[Stored records]
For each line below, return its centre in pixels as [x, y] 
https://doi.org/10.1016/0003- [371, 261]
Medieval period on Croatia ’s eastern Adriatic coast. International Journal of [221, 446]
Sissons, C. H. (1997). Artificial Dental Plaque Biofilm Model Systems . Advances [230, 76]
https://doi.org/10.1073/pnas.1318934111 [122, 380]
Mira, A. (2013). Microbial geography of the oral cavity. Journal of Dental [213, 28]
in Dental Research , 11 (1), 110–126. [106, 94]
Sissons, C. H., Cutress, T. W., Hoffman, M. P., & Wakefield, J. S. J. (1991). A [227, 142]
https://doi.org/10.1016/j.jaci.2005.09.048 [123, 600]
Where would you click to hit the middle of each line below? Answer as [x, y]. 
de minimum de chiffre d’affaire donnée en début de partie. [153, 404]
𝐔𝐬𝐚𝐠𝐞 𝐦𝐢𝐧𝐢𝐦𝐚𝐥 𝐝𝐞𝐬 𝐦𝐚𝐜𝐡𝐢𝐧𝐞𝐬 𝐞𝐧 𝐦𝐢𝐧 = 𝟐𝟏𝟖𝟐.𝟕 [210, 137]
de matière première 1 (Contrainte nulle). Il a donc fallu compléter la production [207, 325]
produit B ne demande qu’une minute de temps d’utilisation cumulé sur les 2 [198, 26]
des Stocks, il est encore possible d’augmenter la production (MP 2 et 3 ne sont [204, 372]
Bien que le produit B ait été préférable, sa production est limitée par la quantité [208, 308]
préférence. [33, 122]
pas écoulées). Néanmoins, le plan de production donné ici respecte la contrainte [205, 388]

---

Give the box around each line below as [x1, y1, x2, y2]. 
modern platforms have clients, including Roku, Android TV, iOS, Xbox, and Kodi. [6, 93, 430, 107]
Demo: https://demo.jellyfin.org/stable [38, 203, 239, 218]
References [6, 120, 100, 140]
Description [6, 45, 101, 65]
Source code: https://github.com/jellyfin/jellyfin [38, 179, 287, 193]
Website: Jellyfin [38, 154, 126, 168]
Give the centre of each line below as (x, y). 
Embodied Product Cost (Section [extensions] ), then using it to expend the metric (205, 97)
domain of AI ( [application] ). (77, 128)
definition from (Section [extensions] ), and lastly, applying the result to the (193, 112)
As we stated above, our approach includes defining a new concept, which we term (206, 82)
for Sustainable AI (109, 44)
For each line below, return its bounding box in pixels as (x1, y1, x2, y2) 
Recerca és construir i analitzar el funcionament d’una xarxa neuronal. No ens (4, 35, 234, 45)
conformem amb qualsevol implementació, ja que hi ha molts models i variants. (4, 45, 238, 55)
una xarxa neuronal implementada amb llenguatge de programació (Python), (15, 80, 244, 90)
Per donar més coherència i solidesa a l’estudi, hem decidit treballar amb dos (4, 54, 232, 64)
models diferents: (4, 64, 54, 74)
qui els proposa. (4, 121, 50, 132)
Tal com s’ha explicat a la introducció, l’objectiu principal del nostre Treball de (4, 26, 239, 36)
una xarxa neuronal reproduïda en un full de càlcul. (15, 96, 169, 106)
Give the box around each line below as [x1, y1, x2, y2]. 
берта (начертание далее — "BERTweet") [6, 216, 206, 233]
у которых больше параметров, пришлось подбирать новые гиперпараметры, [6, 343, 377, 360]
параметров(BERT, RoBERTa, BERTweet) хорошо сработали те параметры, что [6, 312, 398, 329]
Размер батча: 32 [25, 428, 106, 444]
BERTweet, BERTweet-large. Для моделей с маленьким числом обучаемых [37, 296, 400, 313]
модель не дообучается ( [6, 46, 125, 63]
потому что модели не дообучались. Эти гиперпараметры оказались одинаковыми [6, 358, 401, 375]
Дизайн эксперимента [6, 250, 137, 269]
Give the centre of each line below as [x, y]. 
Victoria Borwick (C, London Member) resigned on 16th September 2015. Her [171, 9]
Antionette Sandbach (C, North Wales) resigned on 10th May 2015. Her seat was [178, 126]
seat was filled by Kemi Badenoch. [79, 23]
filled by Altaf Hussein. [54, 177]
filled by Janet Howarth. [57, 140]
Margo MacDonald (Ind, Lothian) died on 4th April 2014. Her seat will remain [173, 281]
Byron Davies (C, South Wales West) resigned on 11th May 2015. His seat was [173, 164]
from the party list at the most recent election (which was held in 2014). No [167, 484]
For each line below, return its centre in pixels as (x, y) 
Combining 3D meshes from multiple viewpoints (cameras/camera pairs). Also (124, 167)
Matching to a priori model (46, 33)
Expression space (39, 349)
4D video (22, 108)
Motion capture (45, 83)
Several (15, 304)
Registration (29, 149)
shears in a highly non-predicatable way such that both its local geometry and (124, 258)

## WORK INSTRUCTION
From the records above, transcribe exactly the run of lines that opens with the line holding "у которых больше" and closes with the line holding "pixels as (x, y)", both included.

## OUTPUT
у которых больше параметров, пришлось подбирать новые гиперпараметры, [6, 343, 377, 360]
параметров(BERT, RoBERTa, BERTweet) хорошо сработали те параметры, что [6, 312, 398, 329]
Размер батча: 32 [25, 428, 106, 444]
BERTweet, BERTweet-large. Для моделей с маленьким числом обучаемых [37, 296, 400, 313]
модель не дообучается ( [6, 46, 125, 63]
потому что модели не дообучались. Эти гиперпараметры оказались одинаковыми [6, 358, 401, 375]
Дизайн эксперимента [6, 250, 137, 269]
Give the centre of each line below as [x, y]. 
Victoria Borwick (C, London Member) resigned on 16th September 2015. Her [171, 9]
Antionette Sandbach (C, North Wales) resigned on 10th May 2015. Her seat was [178, 126]
seat was filled by Kemi Badenoch. [79, 23]
filled by Altaf Hussein. [54, 177]
filled by Janet Howarth. [57, 140]
Margo MacDonald (Ind, Lothian) died on 4th April 2014. Her seat will remain [173, 281]
Byron Davies (C, South Wales West) resigned on 11th May 2015. His seat was [173, 164]
from the party list at the most recent election (which was held in 2014). No [167, 484]
For each line below, return its centre in pixels as (x, y) 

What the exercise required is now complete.